— Чего?.. — Большая часть мозга Криса поглощена презервативом, но тут он чуть трезвеет, хмурится. — Ты же сказала, тебе пофиг, что я с ней.
— Так, сосредоточься. Я не шучу. Если попытаешься мутить с нами обеими, я все узнаю. Я буду присматривать за Селеной и за этим телефоном — буду тебе писать с него, чтобы помнил, что я серьезно. А если вдруг придумаешь какой-нибудь ловкий ход, я тут же все расскажу Селене и ты останешься вообще в дураках. Но если оставишь ее в покое — совсем в покое, никаких эсэмэсок и всякого такого, — тогда у нас с тобой всегда будет шанс…
И Джулия шаловливо помахивает презервативом. Добыть его, кстати, оказалось совсем несложно, достаточно было на минутку сбежать от девчонок в туалет в "Корте", где везде стоят автоматы, обклеенные медицинскими плакатами и изрисованные граффити. На минутку в сортир, ща вернусь — уже убегая, прежде чем они успели подняться с места. Побег — это очень легко, если хочется. Просто никому из них этого прежде не хотелось.
Крис замер на месте.
— Эй, — окликает Джулия. — Проблемы? Парень может отказаться от такого предложения только в одном случае — если он гей. По мне, так ничего особенного, но ты хотя бы скажи, я тогда найду кого-нибудь другого, чтобы позабавиться.
— Просто не уверен, что это хорошая идея, — бормочет он.
Чует, что дело нечисто. Бедный недоумок считает, что вот-вот разберется, в чем тут засада. Но на свете так мало коротких слов.

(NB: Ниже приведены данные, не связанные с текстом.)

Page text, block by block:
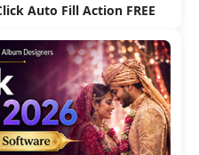
Auto Fill Action FREE
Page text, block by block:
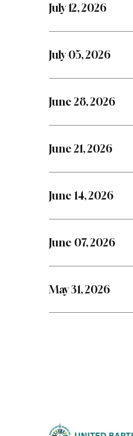
July 12, 2026
July 05, 2026
June 28, 2026
June 21, 2026
June 14, 2026
June 07, 2026
May 31, 2026
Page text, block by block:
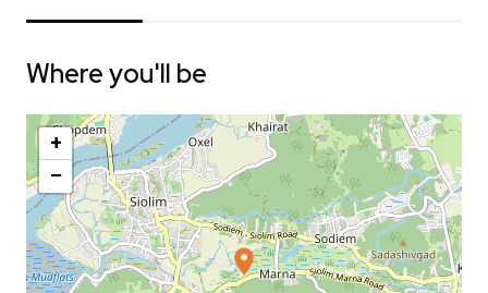
Where you'll be
+
−
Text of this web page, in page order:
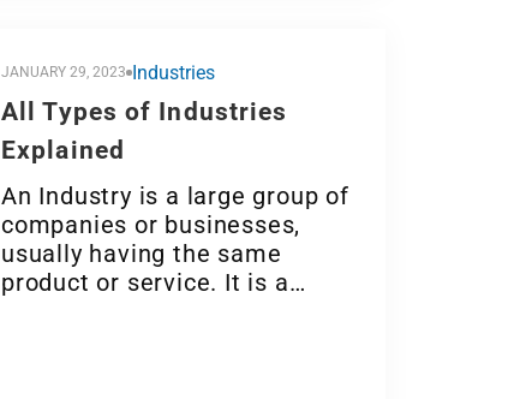
JANUARY 29, 2023 Industries
All Types of Industries
Explained
An Industry is a large group of
companies or businesses,
usually having the same
product or service. It is a…
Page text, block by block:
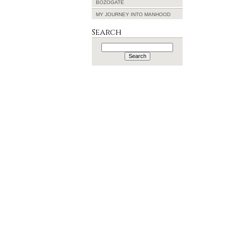
BOZOGATE
MY JOURNEY INTO MANHOOD
Search
Search
for:
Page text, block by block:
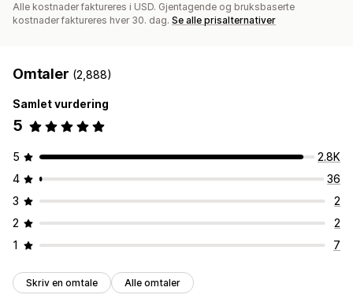
Alle kostnader faktureres i USD. Gjentagende og bruksbaserte
kostnader faktureres hver 30. dag. Se alle prisalternativer
Omtaler (2,888)
Samlet vurdering
5
5
2.8K
4
36
3
2
2
2
1
7
Skriv en omtale Alle omtaler
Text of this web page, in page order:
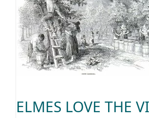
ELMES LOVE THE
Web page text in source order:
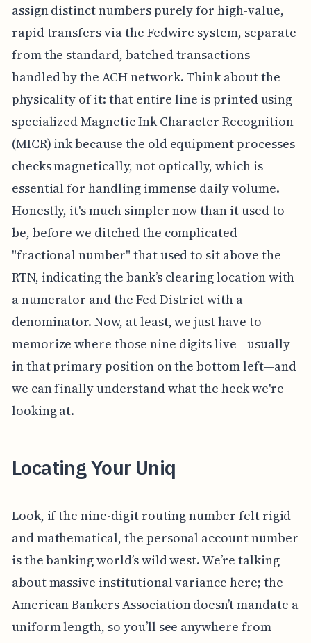
assign distinct numbers purely for high-value,
rapid transfers via the Fedwire system, separate
from the standard, batched transactions
handled by the ACH network. Think about the
physicality of it: that entire line is printed using
specialized Magnetic Ink Character Recognition
(MICR) ink because the old equipment processes
checks magnetically, not optically, which is
essential for handling immense daily volume.
Honestly, it's much simpler now than it used to
be, before we ditched the complicated
"fractional number" that used to sit above the
RTN, indicating the bank’s clearing location with
a numerator and the Fed District with a
denominator. Now, at least, we just have to
memorize where those nine digits live—usually
in that primary position on the bottom left—and
we can finally understand what the heck we're
looking at.
Locating Your Uniq
Look, if the nine-digit routing number felt rigid
and mathematical, the personal account number
is the banking world’s wild west. We’re talking
about massive institutional variance here; the
American Bankers Association doesn’t mandate a
uniform length, so you’ll see anywhere from
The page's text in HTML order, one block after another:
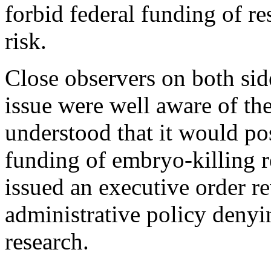
forbid federal funding of
risk.
Close observers on both
issue were well aware of
understood that it would
funding of embryo-killing
issued an executive order
administrative policy
research.
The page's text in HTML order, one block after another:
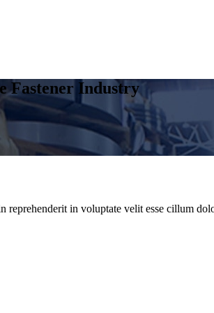
Fastener Industry
in voluptate velit esse cillum
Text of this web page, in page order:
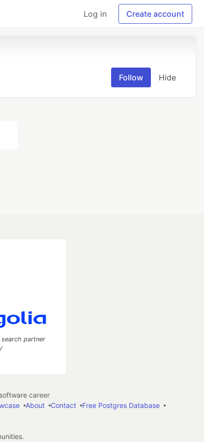
Log in Create account
Follow Hide
partner
career
About Contact
Free Postgres Database
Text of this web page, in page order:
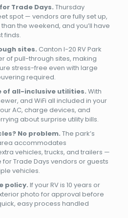
Trade Days. Thursday
spot — vendors are fully set up,
the weekend, and you’ll have
finds.
sites. Canton I-20 RV Park
of pull-through sites, making
stress-free even with large
required.
of all-inclusive utilities. With
and WiFi all included in your
AC, charge devices, and
about surprise utility bills.
No problem. The park’s
accommodates
vehicles, trucks, and trailers —
Trade Days vendors or guests
vehicles.
policy. If your RV is 10 years or
photo for approval before
easy process handled
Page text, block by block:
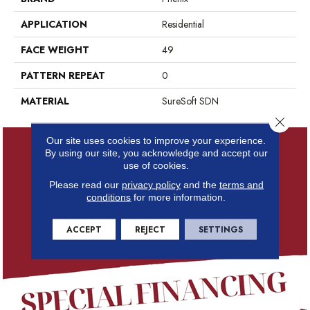
APPLICATION
Residential
FACE WEIGHT
49
PATTERN REPEAT
0
MATERIAL
SureSoft SDN
Our site uses cookies to improve your experience.
By using our site, you acknowledge and accept our
use of cookies.
Please read our privacy policyand the terms and
conditions for more information.
ACCEPT REJECT SETTINGS
Close
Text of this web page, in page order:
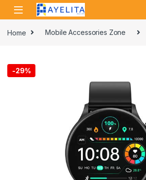
Skip to navigation
Skip to content
Home Mobile Accessories Zone
-29%
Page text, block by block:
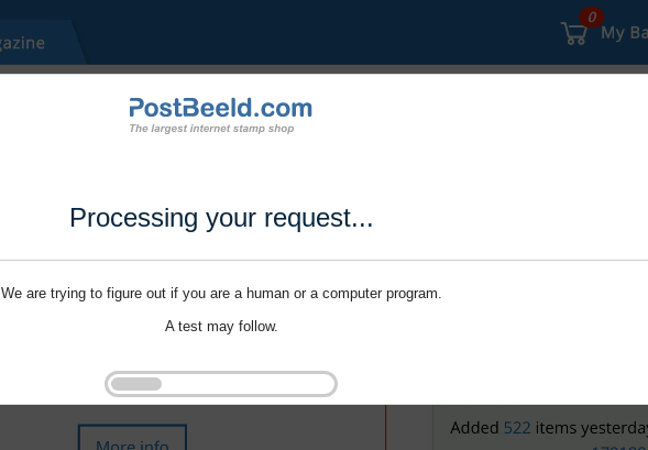
Processing your request...
We are trying to figure out if you are a human or a computer program.
A test may follow.

— Да ладно тебе, — подталкивает Джулия. — Ты все равно ничего не теряешь: Селена не хочет тебя больше видеть, иначе бы ответила на твои эсэмэски. И кстати, если ты сейчас развернешься и уйдешь, я все равно расскажу ей, что у нас с тобой было. Ну, давай.
Джулия нагло улыбается Крису и медленно расстегивает молнию на худи. Она с легкостью читает в его голове, как будто перед ней книга с яркими иллюстрациями. Вот чувствительные, ранимые участки, где оставила след Селена; черная выжженная дыра — это он ждал ее сегодня, но так и не дождался; ослепительные краткие вспышки ненависти к Селене и ко всем девчонкам, с которыми он встречался, но больше всего — к Джулии. И она видит миг, когда Крис решился. Он улыбается и протягивает руку за презервативом.

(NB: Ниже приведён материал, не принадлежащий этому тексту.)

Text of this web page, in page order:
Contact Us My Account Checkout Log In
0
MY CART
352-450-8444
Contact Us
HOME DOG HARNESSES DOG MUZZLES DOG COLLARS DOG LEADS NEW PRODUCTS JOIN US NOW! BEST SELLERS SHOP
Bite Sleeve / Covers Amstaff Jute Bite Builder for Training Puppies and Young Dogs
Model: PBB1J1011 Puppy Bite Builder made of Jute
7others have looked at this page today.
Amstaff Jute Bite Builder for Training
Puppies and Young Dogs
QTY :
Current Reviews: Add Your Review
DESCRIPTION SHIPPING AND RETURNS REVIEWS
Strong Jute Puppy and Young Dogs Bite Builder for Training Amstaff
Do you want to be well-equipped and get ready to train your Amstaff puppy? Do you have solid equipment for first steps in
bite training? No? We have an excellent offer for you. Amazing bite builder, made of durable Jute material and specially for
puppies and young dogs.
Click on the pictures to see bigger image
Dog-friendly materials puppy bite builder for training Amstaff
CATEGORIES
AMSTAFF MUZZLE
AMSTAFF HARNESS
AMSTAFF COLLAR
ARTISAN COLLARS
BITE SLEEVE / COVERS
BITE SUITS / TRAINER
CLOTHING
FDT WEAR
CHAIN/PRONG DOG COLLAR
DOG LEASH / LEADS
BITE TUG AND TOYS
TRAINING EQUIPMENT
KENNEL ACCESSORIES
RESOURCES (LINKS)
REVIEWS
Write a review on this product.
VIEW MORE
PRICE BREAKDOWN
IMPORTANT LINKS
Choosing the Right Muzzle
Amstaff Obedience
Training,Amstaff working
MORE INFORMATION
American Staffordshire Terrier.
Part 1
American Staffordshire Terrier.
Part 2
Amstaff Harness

Джулия готова к тому, что произойдет. Ветер в кронах кипарисов взревет, как нападающий лев; тревожные крики ночных птиц взметнутся в темное небо. Земля под ногами вздыбится. Луна разлетится на тысячи осколков, и самые острые стрелами устремятся к ней и разрежут от паха до горла, все заполнит запах горячей темной крови, брызжущей из глубин. И боль, от которой она ослепнет навеки.
Ничего не случилось, вообще ничего. Поляна по-прежнему — клочок неровно подстриженной травы; кипарисы — всего лишь деревья, которые давний садовник посчитал достаточно неприхотливыми. Крики — да, доносятся, но вся мистическая жуть куда-то подевалась, это просто птицы, бессмысленно вопящие, потому что больше они ничего не умеют. Даже боль — ничего особенного, тупо невыразительно саднит. Джулия ерзает, сползая с острого камешка, впившегося ей в ягодицу, и морщится, глядя поверх раскачивающегося плеча Криса. Луна превратилась в плоский бумажный диск, блеклый, прилипший к небу.
25
Я стоял в коридоре, просто стоял, бессмысленно раззявив рот, и над моей бестолковой башкой маячил громадный овал с надписью: "!!??!!". Стоял, пока не сообразил, что Мэкки или Конвей могут выйти в любой момент и застукать меня здесь. А потом пошел. Мимо Тайного Места, мимо шипящих мне вслед карточек. Вниз по лестнице. Заметил, что иду медленно и осторожно, как будто мне крепко врезали и теперь что-то дьявольски ноет в теле, только никак не могу понять где.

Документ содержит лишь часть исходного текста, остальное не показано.